I had recently completed my bachelor’s degree and as an elective, Evolutionary Paleontology, and had graded better in the course than most of the geology students that actually needed the course
for their major. I knew I would love the course of study because I could recount being in middle school and gathering rocks along the roadside as our family drove across the US.

In Florida for instance, shell middens indicate past communities of people but archeologists are limited in what can be found there because most plant material has broken down and returned to the
environment. In the case of some paleo-Amerindigenous populations in the upper Mississippi region – otherwise called the Laurentian divide – we have a similar situation of nature taking back and recycling for rebuilding the forest’s future.

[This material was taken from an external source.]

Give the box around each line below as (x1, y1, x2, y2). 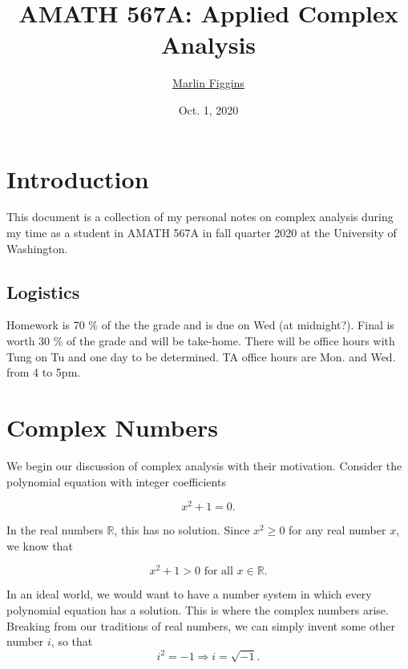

These are things I have great interest in even though not traditionally part of “the artist’s studio.” I create a kind of historical fiction in a variety of media which is based on both real-life, revealing something of the natural world, and ways in which humans can, or have created and archived history.

In 2015 I acted as curator of an exhibition at Florida Atlantic University, “Dirt: Yuta Suelo Udongo Tè.” The group exhibition embraced a broad concept about “dirt” but largely focused on conceptually personal and social pollutions, with a number of the artists using “raw pigment” (dirt) in the making of their artworks.

“Pigments are the basis of all paints and have been used for millennia. Early pigments were simply as ground earth or clay, and were made into the paint with spit or fat.” (Wikipedia)

Participating in various artist residencies (Mexico, Guadeloupe, Belize, Suriname, and the Everglades) has allowed my research to become a primary researcher where I can see a broader picture, take
in typically unseen bits of information, and mix things up, explore and experiment.

This is the culmination of many years and many interests through my walking practice and desire to see art and science come to life within the lifetime body of work I have created.